# BaneBeasts from Maelstrom Games



## Midge913 (Oct 21, 2010)

I am not sure how new the models are but Maelstrom Games has put their BaneBeast BaneLegions page fully online as of today. They have several larger multi-part resin miniatures available including these 2 guys. They are the models that I felt most closely related to Warhammer.
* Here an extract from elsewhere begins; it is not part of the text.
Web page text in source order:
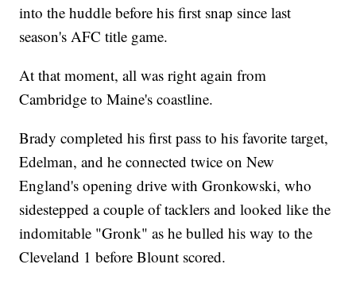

N'nhaak'chshir, The Divine Lord of Lesions and Buboes

He runs ₤49.99/$79.23 and comes supplied with 50x50 mm base










Angalaak, Ox-Gore of the Darkwald

He runs ₤59.99/$95.12 and comes supplied with 50x100 mm base


----------



## MidnightSun (Feb 10, 2009)

Nice find! I can see the first one being a cool replacement for the GUO (Although I actually like the GW model for it, best GD that they do) but the second one doesn't really fit, in my opinion. Looks like a Beastmen unit, but probably too big to be a Doombull/that big four-armed Minotaur dude. +rep all the same.

Midnight

EDIT: I need to spread the Rep round a bit first, but they're still nice.


----------



## Warlock in Training (Jun 10, 2008)

Great Unlcean one. The Best is still Forgeworld but a good Replacement Model.


----------



## Death Shroud (Mar 1, 2008)

Holy Shit! Their Chimaera is amazing!










No use for any army I collect but, wow!:shok:


----------



## Midge913 (Oct 21, 2010)

I couldn't think of anything that that chimera could sub for, but it is a fucking amazing model!


----------



## Svartmetall (Jun 16, 2008)

I wasn't impressed with the first two, but that Chimaera is fucking sweet.


----------



## Kalishnikov-47 (Jun 4, 2008)

Well in the BRB the lore of the Wild I think lets you transform your character. So I mean there is one thing it could go as. Plus you could use it as a count as Manticore mount in a Dark Elf army.


----------



## Midge913 (Oct 21, 2010)

Kalishnikov-47 said:


> Well in the BRB the lore of the Wild I think lets you transform your character. So I mean there is one thing it could go as. Plus you could use it as a count as Manticore mount in a Dark Elf army.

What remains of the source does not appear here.